Monday, July 27, 2009

Session Three, Walking a Straight Line

     It is important to perform core strength and balance exercises in positions other than an upright stance.  Positions such as kneeling alter your center of gravity.  This challenges your brain to adapt to a different pattern of weight distribution.  Practicing the exercises below will help you to participate in physical activities that require a kneeling position, such as gardening.

Pushup Plank/Two Point Balance - works glutes, shoulders, upper arms, and lower and upper back muscles; engages core stabilizers
Step One:  Keeping your back straight and your head in line with your spine, assume the pushup position on the disc.  Your hands should be slightly wider than shoulder width apart.
Step Two:  Tighten your abdominal muscles and extend one leg behind you.  Concentrate on contracting your glutes as you lift your leg.  Your lower back should not be arched.  Hold for a count of two.  Slowly bring your leg back to the starting position.  Repeat.  Perform 2-3 sets of 10 repetitions per leg.
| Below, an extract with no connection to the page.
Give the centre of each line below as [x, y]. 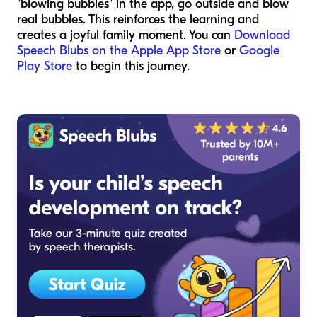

Kneeling on all Fours - works glutes, back extensors, and shoulder extensors; engages core stabilizers
Step One:  Kneel on the disc with your knees shoulder width apart and placed at its center.  Your hands should be flat on the floor in front of you.
Step Two:  While tightening  your abdominal muscles and contracting  your glutes, extend one leg behind you.  Hold for a count of two.  Slowly return to the starting position.  Repeat.  Perform 2-3 sets of 10 repetitions per leg.
Alternate/Challenge:  Follow the instructions for Step Two, but extend your opposite arm as you extend your leg.  Hold for a count of two.  Repeat.  Perform 2-3 sets of 10 repetitions per arm/leg combination.

Note:  Before beginning an exercise program or increasing the intensity level of a current routine, a physician's approval should be obtained, especially for older adults and those at risk for or who currently have chronic health conditions.